• Problem statement
As the answer, set down the lines below from the one containing "List of Materials, RUS" through the one containing "Beer Blog hosted the third (40, 64, 176, 77)", exactly and inclusively, and no others.

Start of Material supplied

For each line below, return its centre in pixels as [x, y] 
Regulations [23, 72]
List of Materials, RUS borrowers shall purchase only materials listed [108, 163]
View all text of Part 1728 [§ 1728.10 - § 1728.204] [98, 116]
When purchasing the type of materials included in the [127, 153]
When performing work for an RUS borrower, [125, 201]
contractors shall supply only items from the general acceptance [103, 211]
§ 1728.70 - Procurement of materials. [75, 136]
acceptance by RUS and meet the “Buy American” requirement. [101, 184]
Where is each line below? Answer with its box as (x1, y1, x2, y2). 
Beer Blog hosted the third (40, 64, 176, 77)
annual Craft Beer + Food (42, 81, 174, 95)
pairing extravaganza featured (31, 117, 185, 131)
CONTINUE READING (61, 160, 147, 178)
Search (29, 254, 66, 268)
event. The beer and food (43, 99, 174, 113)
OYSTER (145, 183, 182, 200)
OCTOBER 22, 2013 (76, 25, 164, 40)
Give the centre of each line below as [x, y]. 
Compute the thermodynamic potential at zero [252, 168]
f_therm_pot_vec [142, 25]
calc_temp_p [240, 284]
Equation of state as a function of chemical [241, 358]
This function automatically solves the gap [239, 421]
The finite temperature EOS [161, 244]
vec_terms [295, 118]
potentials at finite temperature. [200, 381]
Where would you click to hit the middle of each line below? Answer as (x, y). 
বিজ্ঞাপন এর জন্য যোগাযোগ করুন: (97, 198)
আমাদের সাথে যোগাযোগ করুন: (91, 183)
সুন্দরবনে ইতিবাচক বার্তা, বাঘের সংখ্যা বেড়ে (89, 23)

End of Material supplied
Start of Material supplied

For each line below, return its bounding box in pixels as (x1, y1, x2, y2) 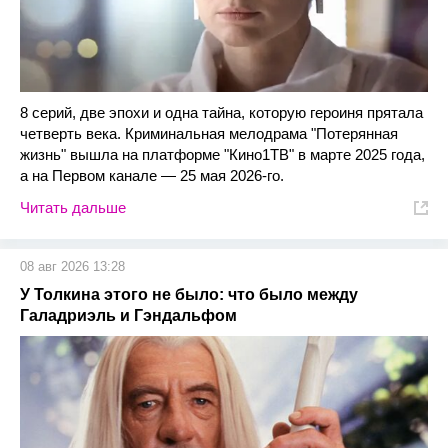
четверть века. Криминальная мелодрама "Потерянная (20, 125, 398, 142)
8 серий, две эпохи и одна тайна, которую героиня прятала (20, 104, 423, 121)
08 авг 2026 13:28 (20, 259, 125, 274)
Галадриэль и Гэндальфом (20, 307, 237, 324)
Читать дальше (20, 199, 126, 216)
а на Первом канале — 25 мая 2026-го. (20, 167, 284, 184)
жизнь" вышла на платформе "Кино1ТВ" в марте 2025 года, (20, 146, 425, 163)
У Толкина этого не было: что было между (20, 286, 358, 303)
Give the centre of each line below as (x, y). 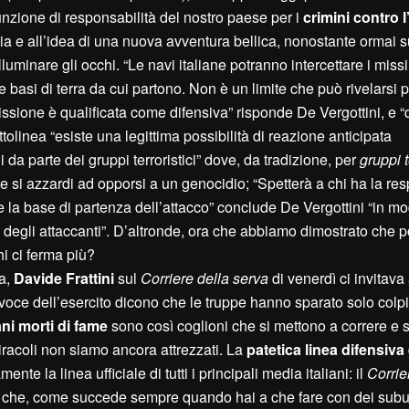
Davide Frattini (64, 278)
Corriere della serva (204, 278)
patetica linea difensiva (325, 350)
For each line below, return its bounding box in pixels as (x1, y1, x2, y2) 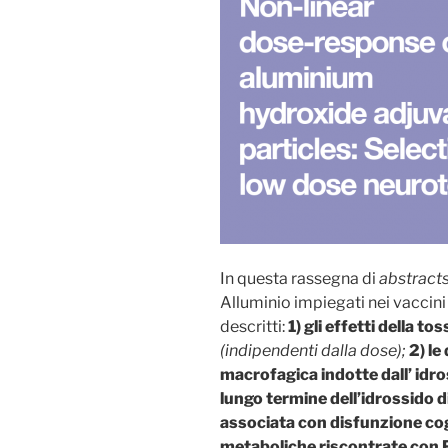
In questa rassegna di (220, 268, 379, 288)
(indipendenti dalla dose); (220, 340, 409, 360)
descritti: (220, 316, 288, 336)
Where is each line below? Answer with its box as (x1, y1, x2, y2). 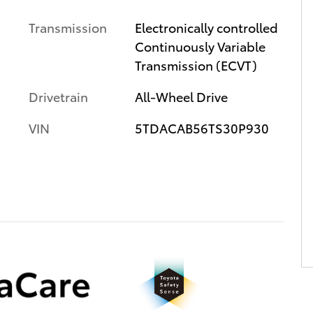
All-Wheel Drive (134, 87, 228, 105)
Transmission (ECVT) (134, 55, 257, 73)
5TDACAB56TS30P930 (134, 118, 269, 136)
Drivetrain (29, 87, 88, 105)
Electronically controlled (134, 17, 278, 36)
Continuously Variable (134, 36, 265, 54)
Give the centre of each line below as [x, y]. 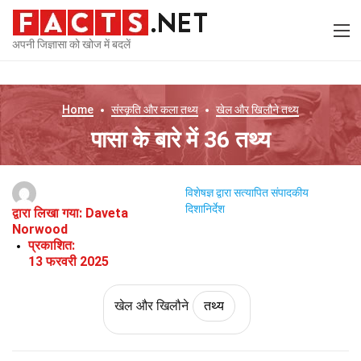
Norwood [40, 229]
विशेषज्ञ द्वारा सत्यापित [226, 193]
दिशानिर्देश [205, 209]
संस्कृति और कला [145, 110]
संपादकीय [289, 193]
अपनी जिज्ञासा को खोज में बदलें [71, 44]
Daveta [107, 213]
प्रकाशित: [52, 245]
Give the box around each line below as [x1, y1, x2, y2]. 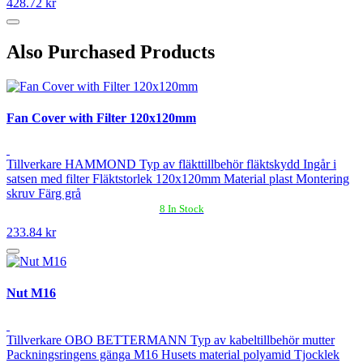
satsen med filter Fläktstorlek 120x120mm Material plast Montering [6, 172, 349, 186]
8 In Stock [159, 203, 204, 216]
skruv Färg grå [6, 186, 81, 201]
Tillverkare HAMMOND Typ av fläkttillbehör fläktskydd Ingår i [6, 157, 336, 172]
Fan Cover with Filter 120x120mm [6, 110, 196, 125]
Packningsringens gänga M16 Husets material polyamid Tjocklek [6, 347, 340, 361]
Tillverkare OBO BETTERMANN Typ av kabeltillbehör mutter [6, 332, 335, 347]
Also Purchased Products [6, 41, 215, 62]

End of Material supplied

• Answer to the exercise
List of Materials, RUS borrowers shall purchase only materials listed [108, 163]
View all text of Part 1728 [§ 1728.10 - § 1728.204] [98, 116]
When purchasing the type of materials included in the [127, 153]
When performing work for an RUS borrower, [125, 201]
contractors shall supply only items from the general acceptance [103, 211]
§ 1728.70 - Procurement of materials. [75, 136]
acceptance by RUS and meet the “Buy American” requirement. [101, 184]
Where is each line below? Answer with its box as (x1, y1, x2, y2). 
Beer Blog hosted the third (40, 64, 176, 77)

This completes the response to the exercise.